In 2015, Sin interned in an optometry office in Chino, California ­– at Drs. Hensen & Perlman Optometry – under the guidance of Roberta Perlman, DO, FAAO, who also is vice president of the Pomona Unified School District Board of Trustees. Sin trained WesternU College of Optometry student Jennifer Huynh, who was on rotation, to use the electronic health record program to input patient information. They keep in touch regularly and Sin sees her as a mentor.

“Jennifer inspires me to keep pursuing optometry by providing insight and advice on how to approach the applications for optometry school and what the academic lifestyle of an optometry student is like,” Sin said.

Sin said she attended SHPEP to increase her knowledge of health sciences and engage with a cadre of health professions students, WesternU faculty and other prospective medical students. In doing so she learned about Interprofessional Education, a foundational experience for WesternU students that teaches them how to work as part of a cohesive health care team. She said the interdisciplinary health care working environment she was exposed to will strengthen her character to better serve her future patients.

WesternU hosted the SHPEP program thanks to a grant from the Robert Wood Johnson Foundation. WesternU matched funding to cover the cost for students. SHPEP provided opportunities for rising college sophomores and juniors interested in medicine and dentistry, optometry, physical therapy, nursing, physician assistant and other health professions.

“Students of Crystal’s generation are the future of health care,” said WesternU Associate Vice Provost of Academic Development Elizabeth Rega, PhD. “WesternU introduced SHPEP Scholars to our very best faculty, who themselves crafted an intensive, case-based interprofessional program. For most students, this was a transformative experience.”

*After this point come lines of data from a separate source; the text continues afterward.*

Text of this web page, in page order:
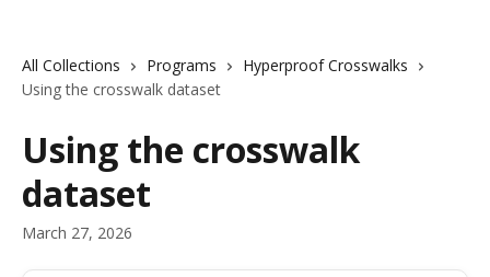
All Collections Programs
Hyperproof Crosswalks
Using the crosswalk dataset
Using the crosswalk
dataset
March 27, 2026
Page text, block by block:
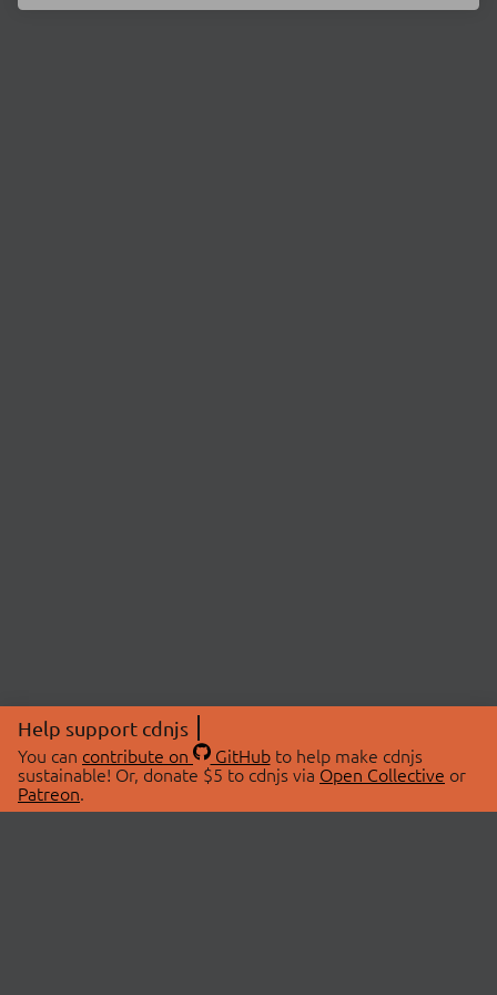
Help support cdnjs
You can contribute on GitHubto help make cdnjs
sustainable! Or, donate $5 to cdnjs via Open Collective or
Patreon.

https://www.instagram.com/p/BV3dE9KA9zm/?taken-by=westernunews

Students attending WesternU SHPEP came from across the United States. Of the 80 undergraduate students, 40 percent were from the Southwest, including California, Arizona and Hawaii. Texas, New York and North Carolina contributed the greatest numbers of non-regional students. More than 73 percent were female; one-third of the students self-identified as Latino, one-quarter as African-American.  

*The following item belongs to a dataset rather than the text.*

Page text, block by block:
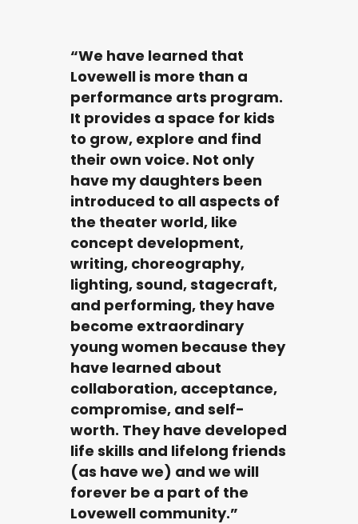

College of Optometry Associate Professor Tiffenie Harris, OD, FAAO, who teaches diagnostic procedures to WesternU students during second-year curriculum, helped teach the optometry rotation to SHPEP students and had Sin during the first-week rotation.

Harris was excited to learn that Sin is eager to become an optometrist because WesternU has an excellent program available to her in her hometown.

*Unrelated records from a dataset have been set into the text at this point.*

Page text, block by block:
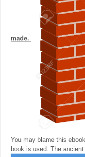
made.
You may blame this
book is used. The
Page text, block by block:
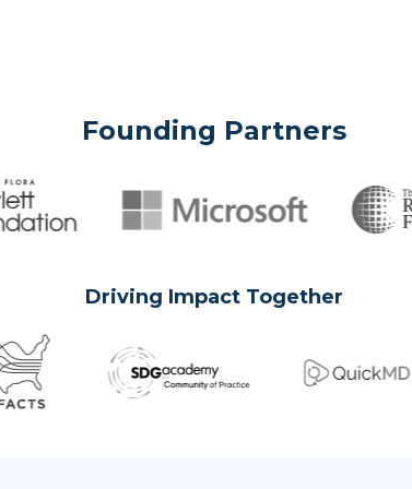
Founding Partners
Driving Impact Together
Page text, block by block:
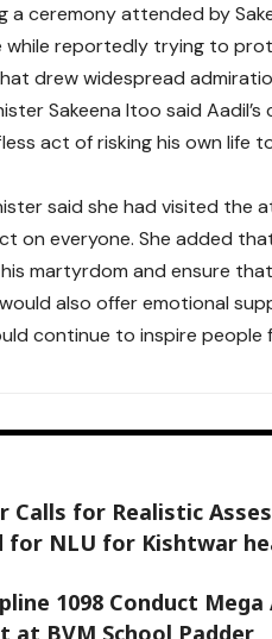
a ceremony attended by
while reportedly trying to
drew widespread
Sakeena Itoo said
act of risking his own
said she had visited
on everyone. She added
martyrdom and ensure
also offer emotional
continue to inspire
Calls for Realistic
for NLU for Kishtwar
1098 Conduct
at BVM School Padder
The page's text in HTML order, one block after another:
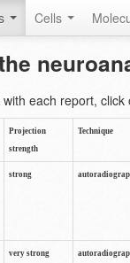
Cells
each report, click
Projection
strength
Technique
strong
very strong

“It’s an exceptional chance for her to get to know faculty that could be her future instructors down the road,” Harris said. “I also think this is a wonderful opportunity for her to engage with current WesternU and SHPEP students. She will experience what student life is like on campus as well as see the caliber and quality of the great people we look for (as applicants to the college).”

As a first-generation student, Sin said WesternU helped shape her interest in the medical field, inspiring her to pursue her dreams of becoming an optometrist helping children with vision problems.

“I want to be an optometrist so that I can provide patients from all cultural backgrounds and financial statuses the sight to see the world with eyes unclouded,” Sin said.